● Task directions: Every line with "years" in it should be copied from the data.

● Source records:
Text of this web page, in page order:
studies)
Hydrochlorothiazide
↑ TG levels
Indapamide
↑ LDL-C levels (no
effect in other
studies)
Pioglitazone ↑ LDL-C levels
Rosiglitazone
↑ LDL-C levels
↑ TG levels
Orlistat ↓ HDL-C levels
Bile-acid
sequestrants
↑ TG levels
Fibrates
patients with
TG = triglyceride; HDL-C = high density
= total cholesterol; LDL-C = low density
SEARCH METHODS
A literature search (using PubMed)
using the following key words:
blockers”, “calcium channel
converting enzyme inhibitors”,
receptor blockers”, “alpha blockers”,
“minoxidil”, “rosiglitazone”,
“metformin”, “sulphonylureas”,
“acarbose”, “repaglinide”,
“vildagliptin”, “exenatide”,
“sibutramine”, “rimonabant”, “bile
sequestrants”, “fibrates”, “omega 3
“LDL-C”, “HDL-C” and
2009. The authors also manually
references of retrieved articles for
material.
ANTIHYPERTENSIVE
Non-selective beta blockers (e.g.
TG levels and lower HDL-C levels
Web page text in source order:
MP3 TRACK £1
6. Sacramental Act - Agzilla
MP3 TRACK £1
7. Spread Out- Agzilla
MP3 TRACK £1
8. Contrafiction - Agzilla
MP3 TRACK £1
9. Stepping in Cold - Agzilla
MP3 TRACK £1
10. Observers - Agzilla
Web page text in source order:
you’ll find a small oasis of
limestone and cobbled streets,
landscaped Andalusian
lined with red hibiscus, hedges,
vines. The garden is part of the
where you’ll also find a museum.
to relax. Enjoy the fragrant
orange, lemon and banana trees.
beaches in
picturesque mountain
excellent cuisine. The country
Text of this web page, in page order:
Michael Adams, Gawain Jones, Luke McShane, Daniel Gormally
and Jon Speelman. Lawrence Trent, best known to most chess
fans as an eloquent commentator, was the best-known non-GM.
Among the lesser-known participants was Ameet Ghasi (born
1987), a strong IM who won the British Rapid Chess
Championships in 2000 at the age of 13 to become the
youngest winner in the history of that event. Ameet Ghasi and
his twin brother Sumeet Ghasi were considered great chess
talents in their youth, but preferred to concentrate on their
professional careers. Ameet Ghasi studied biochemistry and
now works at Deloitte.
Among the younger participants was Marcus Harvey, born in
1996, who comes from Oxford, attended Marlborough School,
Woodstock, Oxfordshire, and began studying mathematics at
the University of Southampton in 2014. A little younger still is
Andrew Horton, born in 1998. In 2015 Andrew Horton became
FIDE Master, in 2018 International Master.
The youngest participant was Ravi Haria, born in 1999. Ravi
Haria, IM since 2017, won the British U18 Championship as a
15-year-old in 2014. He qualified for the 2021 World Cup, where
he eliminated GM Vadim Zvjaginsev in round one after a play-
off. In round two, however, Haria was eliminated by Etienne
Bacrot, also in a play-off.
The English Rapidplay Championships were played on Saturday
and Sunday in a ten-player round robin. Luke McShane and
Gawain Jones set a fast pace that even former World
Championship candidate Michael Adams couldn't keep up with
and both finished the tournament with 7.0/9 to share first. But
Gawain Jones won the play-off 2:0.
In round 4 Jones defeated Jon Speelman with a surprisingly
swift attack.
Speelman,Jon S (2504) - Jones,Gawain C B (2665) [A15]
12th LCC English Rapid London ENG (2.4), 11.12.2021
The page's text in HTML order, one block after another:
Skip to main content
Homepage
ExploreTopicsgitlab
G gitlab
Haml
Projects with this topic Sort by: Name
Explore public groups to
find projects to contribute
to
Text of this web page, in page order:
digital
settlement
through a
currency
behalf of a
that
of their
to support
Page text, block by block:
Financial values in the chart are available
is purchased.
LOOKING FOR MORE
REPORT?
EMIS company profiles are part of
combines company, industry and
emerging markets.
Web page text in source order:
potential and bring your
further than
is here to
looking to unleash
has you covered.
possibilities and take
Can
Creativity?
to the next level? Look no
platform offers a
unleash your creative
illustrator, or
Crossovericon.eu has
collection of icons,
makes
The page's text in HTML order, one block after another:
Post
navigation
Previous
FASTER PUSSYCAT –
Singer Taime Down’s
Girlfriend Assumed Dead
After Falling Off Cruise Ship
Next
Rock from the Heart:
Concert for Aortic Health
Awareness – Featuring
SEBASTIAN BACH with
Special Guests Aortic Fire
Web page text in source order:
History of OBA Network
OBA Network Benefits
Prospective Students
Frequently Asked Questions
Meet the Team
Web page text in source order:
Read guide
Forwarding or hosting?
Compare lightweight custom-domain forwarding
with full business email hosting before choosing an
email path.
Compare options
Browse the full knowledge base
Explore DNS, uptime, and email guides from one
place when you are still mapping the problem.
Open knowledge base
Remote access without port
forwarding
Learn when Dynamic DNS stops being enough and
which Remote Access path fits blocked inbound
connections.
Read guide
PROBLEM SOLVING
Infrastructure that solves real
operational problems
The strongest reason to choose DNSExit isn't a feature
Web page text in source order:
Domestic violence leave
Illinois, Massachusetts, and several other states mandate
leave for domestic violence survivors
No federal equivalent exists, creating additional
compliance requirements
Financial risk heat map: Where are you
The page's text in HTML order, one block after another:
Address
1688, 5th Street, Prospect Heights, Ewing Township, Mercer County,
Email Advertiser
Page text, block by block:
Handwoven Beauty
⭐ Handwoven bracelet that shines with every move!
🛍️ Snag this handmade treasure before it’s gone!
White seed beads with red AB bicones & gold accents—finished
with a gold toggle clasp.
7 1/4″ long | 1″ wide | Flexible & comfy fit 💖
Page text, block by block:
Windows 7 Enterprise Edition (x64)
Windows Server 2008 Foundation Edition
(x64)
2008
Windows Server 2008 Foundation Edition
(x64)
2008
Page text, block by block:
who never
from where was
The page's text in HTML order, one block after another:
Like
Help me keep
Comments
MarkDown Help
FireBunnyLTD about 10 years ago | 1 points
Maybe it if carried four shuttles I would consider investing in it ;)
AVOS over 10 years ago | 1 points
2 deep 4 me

● Answer box:
FireBunnyLTD about 10 years ago | 1 points
AVOS over 10 years ago | 1 points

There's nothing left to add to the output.